The notion that you can train a guy to go completely on his own in a matter of weeks, is just beyond me. :confused:

Hey my man…

Don’t worry about what other people are doing. Focus on the panes and keep moving forward no matter what. After a while, you pop your head up and notice you have repeat customers you can bang out super duper fast because you know exactly what to expect and you were just here 90 days ago to do the outside only and they like you enough that you have a key to the home.

You feel guilty as you are locking up and realize you just made $120 per hour on this job that used to take you four hours, you can now do in 2.

You will also realize you have those jobs that pay $40 per hour because of all the ladder stands, landscaping and bushes. Then you realized you underbid the job because your an idiot or for whatever reason. But while your doing that job. Keep in your mind those days in your residential route you bang out $120 per hour. Then learn for next time, and get faster at that house because you were there before and it’s no big deal.

Let’s look at the real hard facts.

My hourly rate is calculated over a yearly average. Not per job. We window cleaners are quick to pat ourselves on the back and talk about $80 per hour averages. I get it. I have a small penis too.

If we are really honest about our hourly rate. We would take the hours paid vs the hours worked or intended business hours. Not for just “the Season” but the entire year.

So. 52 work weeks in a year. Minus 2 Weeks Cancun Time = 50 weeks x 40 hour works = 2,000 hrs per year.

As a one man band with a squeegee and a bucket.
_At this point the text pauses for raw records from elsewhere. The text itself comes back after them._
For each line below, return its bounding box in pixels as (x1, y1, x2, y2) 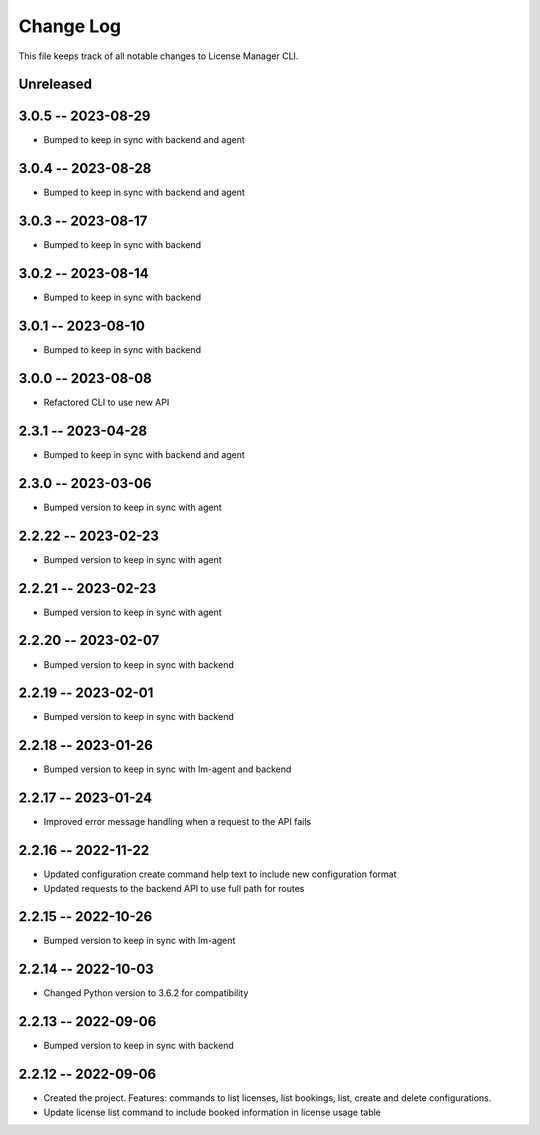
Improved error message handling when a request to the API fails (43, 816, 312, 828)
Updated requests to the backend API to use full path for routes (43, 882, 305, 894)
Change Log (18, 15, 122, 37)
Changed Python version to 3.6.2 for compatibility (43, 987, 249, 999)
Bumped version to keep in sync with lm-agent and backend (43, 763, 292, 775)
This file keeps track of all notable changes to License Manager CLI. (18, 50, 299, 62)
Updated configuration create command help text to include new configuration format (43, 868, 397, 880)
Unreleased (18, 76, 93, 93)
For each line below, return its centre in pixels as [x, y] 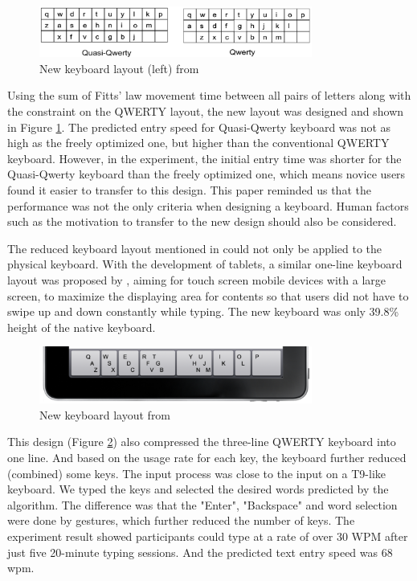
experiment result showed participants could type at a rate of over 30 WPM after [208, 536]
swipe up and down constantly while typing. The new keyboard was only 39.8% [203, 311]
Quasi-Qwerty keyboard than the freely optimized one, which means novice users [206, 174]
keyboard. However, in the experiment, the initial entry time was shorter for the [204, 158]
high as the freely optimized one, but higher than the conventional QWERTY [198, 143]
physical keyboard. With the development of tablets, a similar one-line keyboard [205, 264]
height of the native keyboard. [82, 327]
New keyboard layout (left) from [119, 68]
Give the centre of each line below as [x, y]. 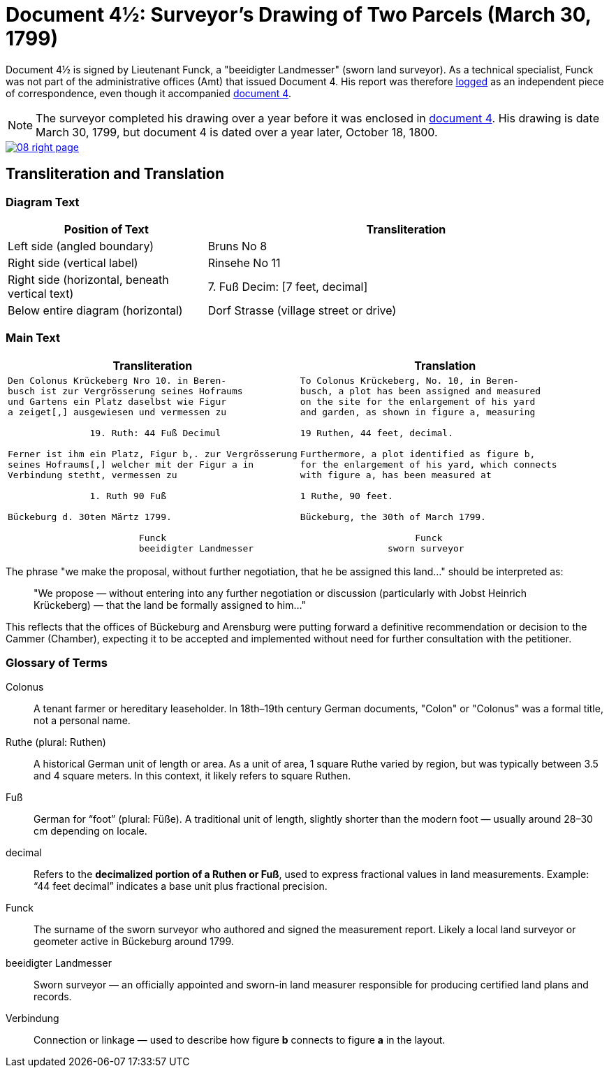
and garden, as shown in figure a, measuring [418, 412]
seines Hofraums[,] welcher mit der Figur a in [131, 464]
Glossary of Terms [57, 663]
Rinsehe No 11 [244, 262]
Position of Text [106, 229]
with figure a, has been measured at [396, 475]
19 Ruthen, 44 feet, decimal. [376, 433]
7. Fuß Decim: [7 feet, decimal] [288, 286]
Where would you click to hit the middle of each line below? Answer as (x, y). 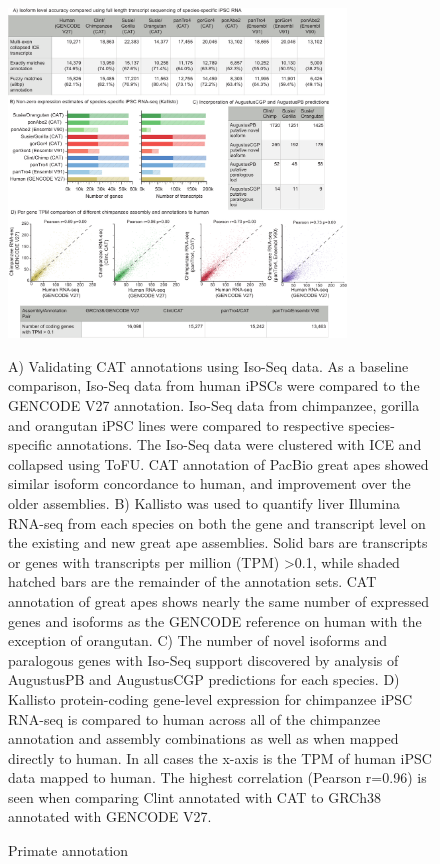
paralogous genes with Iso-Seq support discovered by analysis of (203, 659)
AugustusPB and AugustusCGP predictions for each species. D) (204, 679)
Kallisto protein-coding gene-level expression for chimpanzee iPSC (210, 698)
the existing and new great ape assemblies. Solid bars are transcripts (218, 542)
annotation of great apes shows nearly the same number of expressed (218, 600)
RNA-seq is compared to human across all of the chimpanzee (194, 718)
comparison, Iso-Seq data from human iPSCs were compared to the (214, 385)
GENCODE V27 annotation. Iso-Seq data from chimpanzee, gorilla (214, 405)

You have your busy and your slow but really I average $1800 per week for 42 weeks the rest of the time I sit on my couch and eat Fritos or travel. Let’s be honest here, sometimes I even travel and eat Fritos too.

As I was saying… 42 weeks at $1,800 = $75,600 - $20,000 for marketing and operating expenses (as long as I am REALLY careful) That leaves $55,000 per year to work for 9.5 months out of the year. By the way, the $1,800 per week window pane time is me not trying to kill myself. That’s somewhat full time on the glass with time to go do estimates and happy hours as needed.

Not really rushing from place to place under a tight schedule. Just relaxed. There to do the job right and comfortable with your $28.65 per hour income all year long when I only work 9.5 months out of the year. All the while finding, doing, and remembering those $120 per hour houses.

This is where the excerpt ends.